ABOUT THIS EXERCISE.
Would you please reproduce all the entries exactly, leaving the pictures out?

Data records:

/---

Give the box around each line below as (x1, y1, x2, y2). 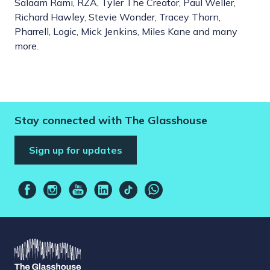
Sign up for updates (29, 143, 122, 156)
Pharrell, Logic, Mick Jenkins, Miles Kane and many (14, 25, 237, 38)
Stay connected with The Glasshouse (14, 113, 207, 128)
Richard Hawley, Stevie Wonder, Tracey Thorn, (14, 11, 221, 24)
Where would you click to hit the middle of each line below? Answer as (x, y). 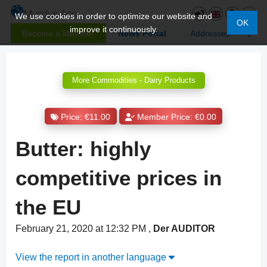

\---

ANSWER FOR THIS EXERCISE.
Give the box around each line below as (x1, y1, x2, y2). 
Sign up for updates (29, 143, 122, 156)
Pharrell, Logic, Mick Jenkins, Miles Kane and many (14, 25, 237, 38)
Stay connected with The Glasshouse (14, 113, 207, 128)
Richard Hawley, Stevie Wonder, Tracey Thorn, (14, 11, 221, 24)
Where would you click to hit the middle of each line below? Answer as (x, y). 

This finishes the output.